His work on University of Oregon-style Air Jordans over the past decade has boosted the green sneaker to number one on the resale market. But school colors weren’t always considered viable on shoes. Macklemore once told a story that Michael Jordan hated a green version of the Air Jordan 6 designed for the Seattle rapper. Hatfield also ran into opposition on flush.
“Many years ago, I remember being told that green didn’t sell,” he says. “Green shoes don’t sell.”
He shouldn’t be expected to heed such a warning – the original Air Max 1 was considered a risk for its pops of color, which were bold for shoes at the time. race. Hatfield’s tendency to focus more on posterity rather than lore has been tested a bit by his entry into the NFT space, which he is working on his understanding of.
“It’s different,” he says. “Everything is running at a faster pace. I guess you could say I try to fit in.
Although Hatfield is engaged in the NFT market through his work with Division Street, he is not fully immersed in it. He is responsible for the artistic input on the tokens bearing his name, but not for their actual minting on the blockchain. He has a crypto wallet but doesn’t own any NFTs yet because he’s been too busy creating them.
Hatfield is a boomer, so some level of reluctance around the metaverse is expected. But he’s also a futurist who has spent his career creating today what people will wear tomorrow. In the conversation, you can hear his gears turning as he rationalizes ownership of virtual goods.

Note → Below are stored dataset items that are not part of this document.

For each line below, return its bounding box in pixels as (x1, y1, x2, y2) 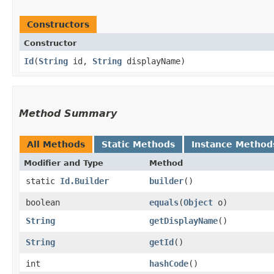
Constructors (27, 19, 89, 29)
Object (183, 197, 213, 207)
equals (149, 197, 179, 207)
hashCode (149, 258, 188, 268)
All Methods (27, 139, 85, 149)
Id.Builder (60, 176, 109, 186)
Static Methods (102, 139, 175, 149)
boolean (26, 197, 60, 207)
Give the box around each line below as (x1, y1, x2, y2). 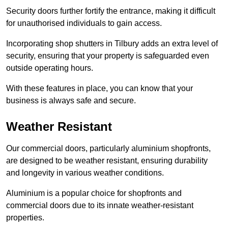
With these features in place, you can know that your (6, 84, 193, 93)
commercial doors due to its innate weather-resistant (6, 201, 193, 210)
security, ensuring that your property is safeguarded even (6, 51, 209, 61)
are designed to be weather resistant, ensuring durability (6, 156, 208, 165)
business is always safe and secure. (6, 96, 136, 105)
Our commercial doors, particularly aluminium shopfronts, (6, 144, 211, 153)
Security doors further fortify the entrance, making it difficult (6, 7, 215, 16)
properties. (6, 213, 44, 222)

“I think you kind of have to throw away some of your preconceptions,” he says.
The idea that a pair of shoes or a work of art or a house has to exist in the physical world to be a store of value is one of those misconceptions.

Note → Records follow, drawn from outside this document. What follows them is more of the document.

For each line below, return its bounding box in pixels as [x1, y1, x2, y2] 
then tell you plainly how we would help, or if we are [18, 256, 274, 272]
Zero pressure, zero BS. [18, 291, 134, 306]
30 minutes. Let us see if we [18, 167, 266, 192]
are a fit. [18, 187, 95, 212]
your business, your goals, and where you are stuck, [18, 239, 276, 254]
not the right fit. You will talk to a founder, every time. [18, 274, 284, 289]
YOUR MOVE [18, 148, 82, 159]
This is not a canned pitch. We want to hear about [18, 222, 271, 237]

Hatfield has an easy point of reference in his life for how impermanent tangibles can be in the shoes he owns. In his studio, he has a signed Air Jordan 14 that Michael Jordan wore in the NBA Finals against the Utah Jazz as he battled for his final championship. The designer recently noticed that the autographed sneaker was beginning to degrade.

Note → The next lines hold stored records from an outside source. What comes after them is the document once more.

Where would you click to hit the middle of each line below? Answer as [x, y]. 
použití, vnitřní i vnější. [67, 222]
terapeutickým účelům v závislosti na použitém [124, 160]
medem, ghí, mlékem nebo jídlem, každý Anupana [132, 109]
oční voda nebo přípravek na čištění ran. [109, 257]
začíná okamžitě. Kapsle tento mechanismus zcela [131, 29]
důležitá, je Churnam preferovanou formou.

“The paint had started to change, like it was getting sticky,” says Hatfield. “He had lost some of his resilience.”
Conclusion: These things are not eternal. There’s a half-life to the sneakers stacked behind you. Hatfield doesn’t consider himself a collector, despite being the author of many of the most important sneakers in history, but thought about their durability over the decades.
The Air Max 1 from the Ducks of a Feather project is no answer to that. It’s introduced alongside an NFT, but it’s very much a physical sneaker. Still, it brought Hatfield closer to the world of digital items and shoes that exist on the blockchain.
“There’s a lot of talk about people owning virtual sneakers,” he says, “and I’m like, whoa. That’s something I never thought was worth anything.
He thought about it more recently, imagining the benefits of holding a file as a pledge of property or a purely digital shoe library.
“It’s a little weird,” Hatfield says, “but maybe that’s part of where we’re headed.”